Consult a physician in the event of a long-term illness

If you suffer from a chronic medical condition, such as diabetes or epilepsy this could impact the choices you make regarding your pregnancy, such as the location you would like to have your baby.

When you first become pregnant, discuss with your doctor or GP regarding becoming pregnant.

If you’re taking medicine to treat an illness, don’t stop the medication without consulting your doctor.

Tests for sickle cell and Thalassemia

Sickle cell disorder (SCD) and thalassemia are both blood disorders that can be inherited and mostly affect people who have ancestors from Africa and the Caribbean and The Mediterranean, India, Pakistan south as well as Southeast Asia, and the Middle East.

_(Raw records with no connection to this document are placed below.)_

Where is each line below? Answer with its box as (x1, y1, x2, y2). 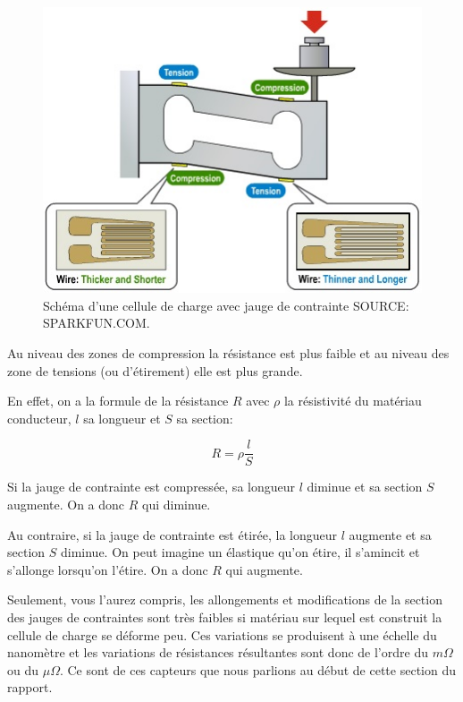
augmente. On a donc (7, 495, 125, 514)
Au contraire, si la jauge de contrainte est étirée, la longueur (7, 525, 337, 544)
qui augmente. (225, 560, 303, 578)
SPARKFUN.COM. (43, 313, 150, 332)
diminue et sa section (307, 477, 423, 496)
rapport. (7, 678, 53, 697)
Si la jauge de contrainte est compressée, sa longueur (7, 477, 295, 496)
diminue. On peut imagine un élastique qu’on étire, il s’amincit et (60, 543, 420, 561)

If you’re expecting and reside in England you can get testing for the screening of these conditions However, you don’t need to wait until you’re pregnant to take an exam.

In case you or your loved ones are worried that you could be a carrier of one of these conditions, maybe because one of your relatives is suffering from a blood disorder or is considered to be a carrier, it’s recommended to test before you start the family.

It is possible to request the test for free from the GP or an area sickle cell or Thalassemia Center.